The majority of informants confirmed that the bulk of preparations (60%) were made by crushing and mixing with water, which is consistent with prior findings from other studies (Eshetu et al., 2015; Kidane et al., 2018). Most informants reported that the main means of administering medicine was oral treatment which agrees with the findings of (Giday et al., 2009; Maryo et al., 2015).

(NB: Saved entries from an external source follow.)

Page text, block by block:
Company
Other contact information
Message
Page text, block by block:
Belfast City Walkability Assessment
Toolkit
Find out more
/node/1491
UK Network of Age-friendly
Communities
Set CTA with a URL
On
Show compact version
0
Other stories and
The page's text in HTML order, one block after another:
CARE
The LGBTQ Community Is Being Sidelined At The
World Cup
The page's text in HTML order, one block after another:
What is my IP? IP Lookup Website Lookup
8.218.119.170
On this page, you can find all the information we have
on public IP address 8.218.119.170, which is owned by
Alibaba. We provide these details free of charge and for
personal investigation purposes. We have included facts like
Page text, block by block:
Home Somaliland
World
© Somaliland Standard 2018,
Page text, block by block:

The calculation of fidelity level of medicinal plants found out that Cynodon dactylon, Inula confertiflora, Nicotiana tabacum, Verbascum sinaticum, and Cucumis ficifolius had high fidelity levels. according to Trotter and Logan (1986), fidelity level is a measure of the healing ability of medicinal plants. Therefore, medicinal plants having a high-fidelity level indicates that they are speculated to be effective in their curing potential and can be a good candidate for modern drug formulation.
In addition, the calculation of informant consensus factor values showed that prevalent diseases in the study area have higher informant consensus factor values and less prevalent diseases showed smaller informant consensus values. In addition, the lower values of informant consensus factors indicated that the willingness of sharing indigenous knowledge among traditional healers is minimum. Probably this is due to the belief that their healing activity cannot work if the secret is revealed to others in the study district. Furthermore, traditional healers living in different habitats may use different medicinal plant species to treat the same diseases. The informant consensus values also suggested that people in the community share knowledge about the most significant medicinal plant species for treating the most common ailments.

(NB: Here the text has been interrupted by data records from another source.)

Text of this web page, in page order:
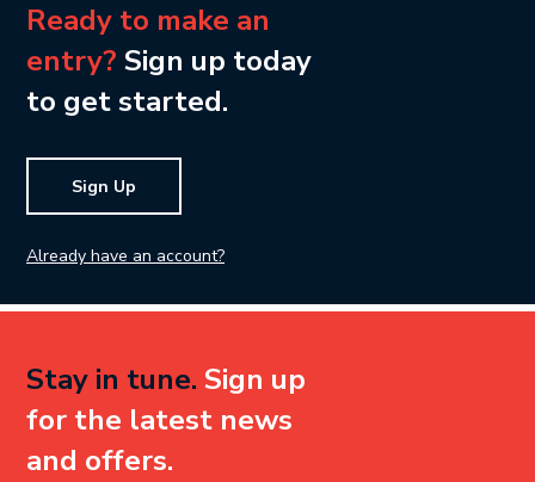
Ready to make an
entry? Sign up today
to get started.
Sign Up
Already have an account?
Stay in tune. Sign up
for the latest news
and offers.

The preference ranking exercise helped in determining which medicinal plant species are most used to treat blackleg that is frequently reported in the study area. As the result, salvia nilotica, Allium sativum, Cucumis ficifolius, Verbascum sinaticum, and Ruta chalpensis had the highest scores and were identified as the most effective treatments for this disease. Future research on the bioactive components of these medicinal plant species against blackleg also may lead to a good result for the development of drugs.

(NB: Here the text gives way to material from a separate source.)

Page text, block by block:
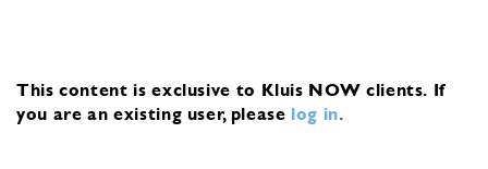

The results of a direct matrix ranking exercise revealed that the highest values (ranks) for several multipurpose ethnoveterinary medicinal plants in the study area such as Juniperus procera, Millettia ferruginea, Croton macrostachyus, Acacia etbaica, Buddleja polystachya, and Carissa spinarum. This result suggested that these plants are overexploited for non-medicinal purposes rather than for their reported medicinal values. Overharvesting of multipurpose medicinal plants for agricultural land expansion, fuelwood collection, cutting for furniture production, fence, house construction, and charcoal production, and other purposes was identified as contributing factors to the depletion of such species in the study area. As the result, the findings require immediate conservation actions to protect the rapidly declining multipurpose ethnoveterinary medicinal plant species of the study area. The same results showing the highest exploitation of multipurpose ethnoveterinary medicinal plants have been documented from different regions of Ethiopia (Yineger et al., 2007).